Just some other blog about computers and programming

New OOM Killer Implementation in Linux 2.6.36

As reported on Kernel Newbies, there is almost a complete rewrite of the Out Of Memory (OOM) killer algorithm in the recently-release 2.6.36 kernel.

The LWN article “Another OOM killer rewrite” has a detailed explanation of the changes.

The addition of new heuristics for fork bomb detection and changes to child process detection are a welcome change, but I wonder about the modifications to the calculation of the badness score. It appears that process run-times are no longer considered, only the overall percentage of total memory used. For multi-job batch processing system as implemented compute cluster this is less than ideal.

Consider the following scenario:

  1. Job A is long-running high-memory job has been humming along on a node for quite some time

  2. Job B begins to run on the node

  3. Job B allocates a bunch of memory, and causes the OOMKiller to be triggered

  4. Job A gets killed because it’s using more memory

In the old OOM killer implementation, Job A would be safe because its badness score would be considerably lower than that of Job B by virtue of it having run for a longer period. In the new implementation, it’s selected for killing simply because it’s using more memory.

As a cluster administrator, this is not what I want. In most cases the desired policy is that existing jobs should take precedence over newly executed. The old implementation gets this right pretty much by default but the new one does not.

Speaking of defaults, another modification that comes along with the new badness heuristic is the new oom_score_adj variable in /proc which is meant to replace the oom_adj variable. The new oom_score_adj is simply an absolute value that can be used to linearly alter the badness score. The oom_adj variable in the previous version was a bit-shift of the badness, which I think was more useful for our purposes.

For example, in our cluster we would set the oom_adj value of the node shepherd processes (pbs_mom or sge_execd) to +10 or so. This would ensure that the processes controlling the jobs, and more importantly, their children which are the actual jobs, would be considered for killing by a score several orders of magnitude more than the system processes which actually keep the nodes alive.

Combined with runtime calculations this simple tweak meant that the first processes to be considered for killing would be those launched by the most recently executed job, exactly what we want.
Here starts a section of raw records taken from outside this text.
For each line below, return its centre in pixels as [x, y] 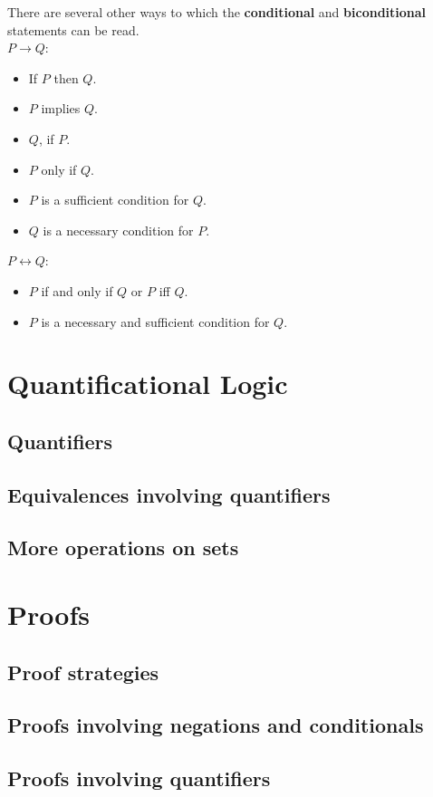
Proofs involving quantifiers [139, 778]
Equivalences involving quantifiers [169, 494]
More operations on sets [123, 547]
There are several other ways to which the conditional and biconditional [217, 12]
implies [61, 108]
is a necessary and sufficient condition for [155, 321]
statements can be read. [73, 29]
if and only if [77, 290]
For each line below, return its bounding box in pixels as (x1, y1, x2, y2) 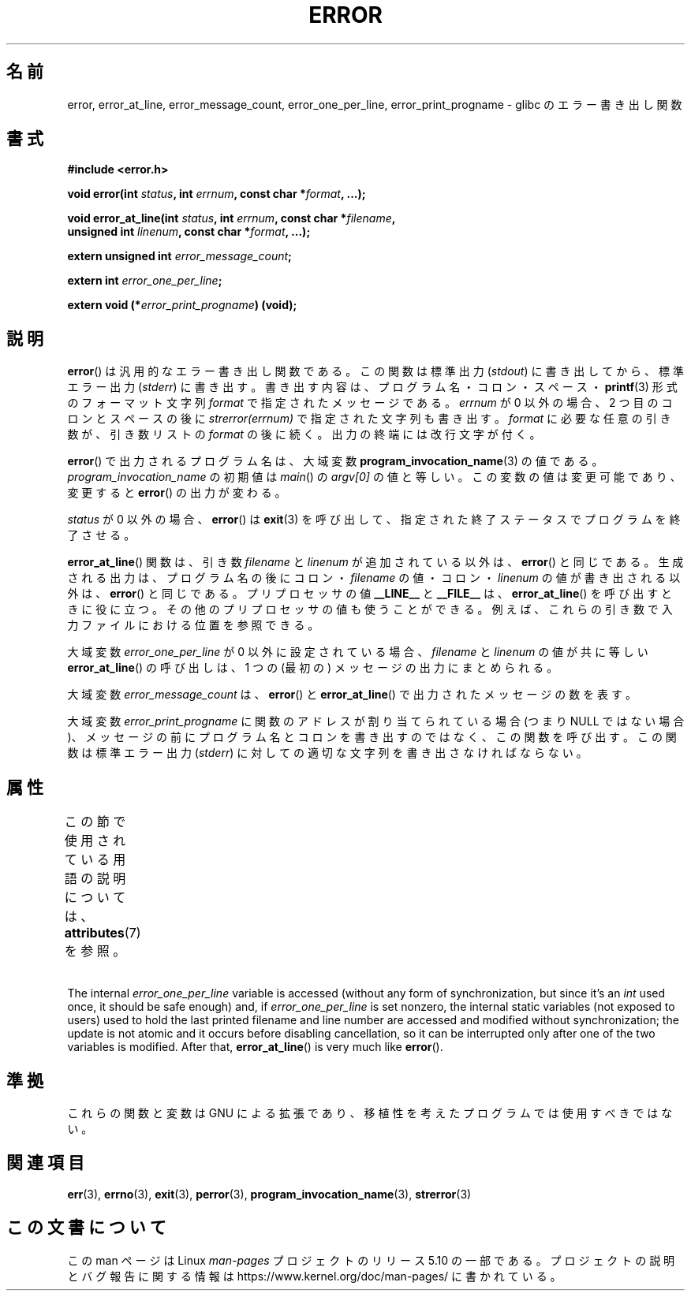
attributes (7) (64, 925, 141, 941)
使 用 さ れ (64, 833, 126, 849)
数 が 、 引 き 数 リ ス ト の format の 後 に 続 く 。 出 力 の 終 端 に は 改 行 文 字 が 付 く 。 (67, 427, 541, 442)
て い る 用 (64, 852, 126, 868)
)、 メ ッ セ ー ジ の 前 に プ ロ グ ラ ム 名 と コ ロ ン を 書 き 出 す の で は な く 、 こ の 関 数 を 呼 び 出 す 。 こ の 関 (67, 730, 677, 744)
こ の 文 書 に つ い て (6, 1217, 166, 1238)
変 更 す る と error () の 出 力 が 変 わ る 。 (67, 486, 286, 500)
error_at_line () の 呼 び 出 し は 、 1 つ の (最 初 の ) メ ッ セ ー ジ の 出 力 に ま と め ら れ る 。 (67, 661, 558, 675)

With the new algorithm it’s still unclear to me how to achieve the same behavior.

It seems that the new implementation is designed more with desktop usage in mind. It makes the assumption more desirable to reclaim as much memory as possible by killing the fewest number of processes.

While the invocation of the OOM killer by the kernel can typically be avoided through careful tuning of your resource management / scheduling system, the facilities to enforce the limits are not perfect. Most resource managers implement memory “quotas” through a combination of the system’s ulimits facility and resource tracking by the shepherd process.

The major limitation of the ulimits approach is that it applies on a per-process basis. If a job is granted a limit 1 GB of memory, nothing stops it from spawning multiple processes each of which consumes up to the limit. This is one reason why a second a level of enforcement is performed by the shepherd process. In GridEngine this is implemented by assigning a unique job-specific extended group ID to the job processes, and then tallying up the memory usage of all processes with that ID. This catches the case where multiple processes use more memory than requested but to keep overhead down the usage is only polled every few minutes. A job could still allocate and dirty more than its share of memory in between the polls and cause the OOMKiller to be triggered.

Since it seems the OOM killer can never be avoided entirely, it’s important that the algorithm is tunable enough that an administrator can control its behavior with a high degree of certainty. The new implementation in 2.6.36 seems to take some steps backwards in that respect.